Criterion Sunday 353: Sólo con tu pareja (1991)

As a debut feature film, this certainly suggests some of the talent that Alfonso Cuarón (and cinematographer Emmanuel Lubezki) would go on to show, with its rich imagery and canny editing. It feels like there’s a clear debt owed here to Almodóvar, not just in the look of the piece, but also the fact that it’s a darkly comic sex farce, the kind of thing the Spanish director had rather attained a reputation for by this time. The central character, Tomás Tomás (Daniel Gimémez Cacho), is a playboy with a string of girlfriends, and is almost introduced shimmying along an outdoor balcony between two of them, whom he has in separate apartments, one that of his doctor friend and neighbour Mateo Mateos (Luis de Icaza). And already you are probably getting an idea of the comedic use of names, too. Naturally a lot of this stuff is played for broad comedy, and it does get rather too broad at times (all the classic tropes, mostly involving him naked in the wrong place at the wrong time). It then gets a bit darker and closer to the wire when Tomás’s misdiagnosis of AIDS is brought into the plot, but to be fair I found the stereotyping of Japanese businessmen with their constantly flashing cameras to be the detail which has aged most badly. Still, there’s a lot of energy in the film and a stylishness which commends it.

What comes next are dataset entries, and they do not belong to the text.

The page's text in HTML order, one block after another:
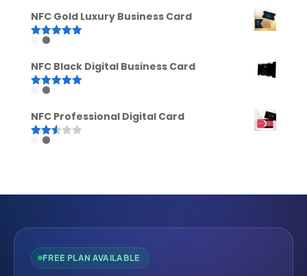
NFC Gold Luxury Business Card
Rated
NFC Black Digital Business Card
Rated
NFC Professional Digital Card
Rated
FREE PLAN AVAILABLE
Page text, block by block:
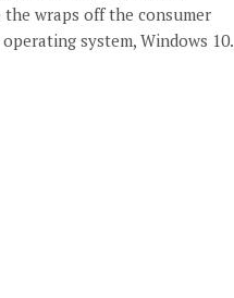
the wraps off the consumer
system, Windows 10.
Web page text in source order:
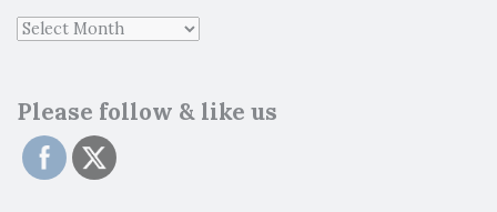
Please follow & like us
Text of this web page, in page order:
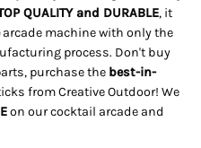
QUALITY and DURABLE, it
arcade machine with only the
process. Don't buy
purchase the best-in-
from Creative Outdoor! We
on our cocktail arcade and
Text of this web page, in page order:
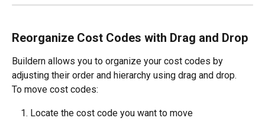
Reorganize Cost Codes with Drag and Drop
Buildern allows you to organize your cost codes by
adjusting their order and hierarchy using drag and drop.
To move cost codes:
Locate the cost code you want to move
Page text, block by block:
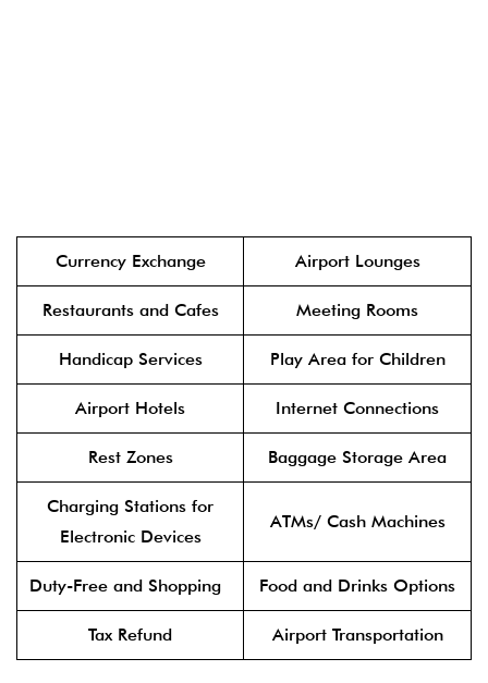
Currency Exchange Airport Lounges
Restaurants and Cafes Meeting Rooms
Handicap Services Play Area for Children
Airport Hotels Internet Connections
Rest Zones Baggage Storage Area
Charging Stations for
Electronic Devices
ATMs/ Cash Machines
Duty-Free and Shopping Food and Drinks Options
Tax Refund Airport Transportation
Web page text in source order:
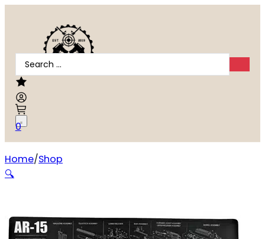
Search
...
0
Home Shop
TEKMAT RIFLE MAT AR15 BLK
🔍
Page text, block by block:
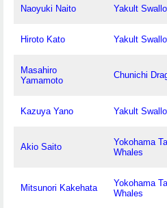
Naoyuki Naito Yakult
Hiroto Kato Yakult
Masahiro
Yamamoto
Chunichi
Kazuya Yano Yakult
Akio Saito
Yokohama
Whales
Mitsunori Kakehata
Yokohama
Whales
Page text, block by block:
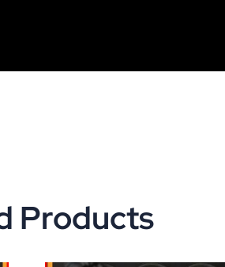
Products
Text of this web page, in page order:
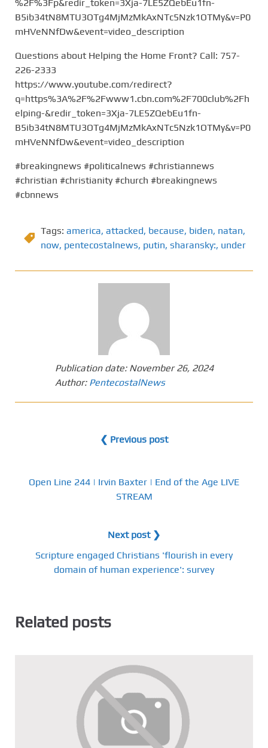
%2F%3Fp&redir_token=3Xja-7LE5ZQebEu1fn-
B5ib34tN8MTU3OTg4MjMzMkAxNTc5Nzk1OTMy&v=P0
mHVeNNfDw&event=video_description
Questions about Helping the Home Front? Call: 757-
226-2333
https://www.youtube.com/redirect?
q=https%3A%2F%2Fwww1.cbn.com%2F700club%2Fh
elping-&redir_token=3Xja-7LE5ZQebEu1fn-
B5ib34tN8MTU3OTg4MjMzMkAxNTc5Nzk1OTMy&v=P0
mHVeNNfDw&event=video_description
#breakingnews #politicalnews #christiannews
#christian #christianity #church #breakingnews
#cbnnews
Tags: america, attacked, because, biden, natan,
now, pentecostalnews, putin, sharansky:, under
Publication date: November 26, 2024
Author: PentecostalNews
❮ Previous post
Open Line 244 | Irvin Baxter | End of the Age LIVE
STREAM
Next post ❯
Scripture engaged Christians 'flourish in every
domain of human experience': survey
Related posts
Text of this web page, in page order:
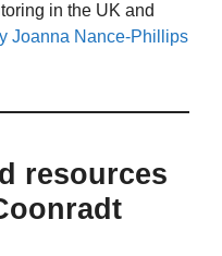
in the UK and
Joanna Nance-Phillips
resources

  • The primary extra is two short films, one each by Alfonso and his brother Carlos. Alfonso’s is his 1983 student short film Cuarteto para el fin del tiempo (Quartet for the End of Time, 1983), a grainy black-and-white film that only hints at his later work really (the palette and the domestic setting recall Roma, but the expressive fluidity and richness of that film is clearly not yet established in his work). It’s about a depressed guy, a musician, padding around his apartment and coming apart at the seams, and that’s the feeling it conveys over its 23 minute or so running time. His brother Carlos’s short is one made after their success with Y tu mamá también a decade later, called Noche de bodas (Wedding Night, 2002) and also a sex comedy, though at a miniature level. It’s the classic short in many ways: a simple witty idea executed swiftly. It has the look of a glossy advert, but then the pivot comes and it’s cute, and that’s pretty much it.

FILM REVIEW: Criterion Collection
Director Alfonso Cuarón; Writers Carlos Cuarón and Alfonso Cuarón; Cinematographer Emmanuel Lubezki; Starring Daniel Giménez Cacho, Claudia Ramírez, Luis de Icaza; Length 124 minutes.

Seen at home (DVD), London, Tuesday 4 August 2020.